**WORK INSTRUCTION**
Please output exactly the run of lines that starts at the line with "Server erfolgen. Dazu" and ends at the last line of the records below.

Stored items

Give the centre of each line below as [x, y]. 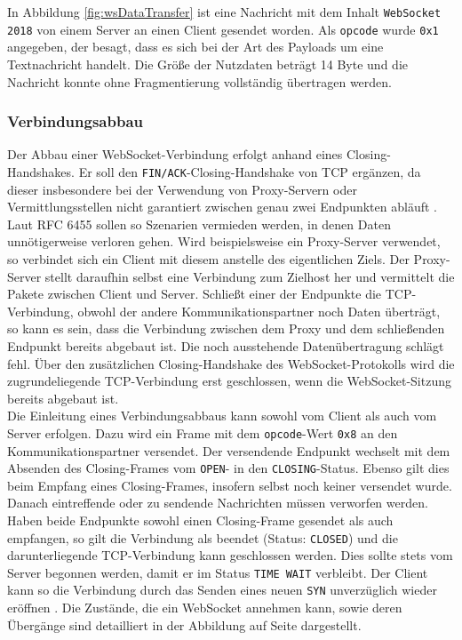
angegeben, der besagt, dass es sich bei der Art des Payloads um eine [195, 47]
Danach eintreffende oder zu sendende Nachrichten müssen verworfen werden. [218, 503]
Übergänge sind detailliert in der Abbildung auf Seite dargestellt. [184, 624]
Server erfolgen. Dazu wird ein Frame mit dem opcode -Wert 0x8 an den [203, 432]
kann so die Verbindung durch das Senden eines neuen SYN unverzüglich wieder [222, 590]
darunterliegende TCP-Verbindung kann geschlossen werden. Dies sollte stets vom [230, 555]
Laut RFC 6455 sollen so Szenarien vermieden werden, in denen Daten [199, 224]
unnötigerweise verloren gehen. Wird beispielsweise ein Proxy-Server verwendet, [224, 241]

**EXERCISE OUTPUT**
Server erfolgen. Dazu wird ein Frame mit dem opcode -Wert 0x8 an den [203, 432]
kann so die Verbindung durch das Senden eines neuen SYN unverzüglich wieder [222, 590]
darunterliegende TCP-Verbindung kann geschlossen werden. Dies sollte stets vom [230, 555]
Laut RFC 6455 sollen so Szenarien vermieden werden, in denen Daten [199, 224]
unnötigerweise verloren gehen. Wird beispielsweise ein Proxy-Server verwendet, [224, 241]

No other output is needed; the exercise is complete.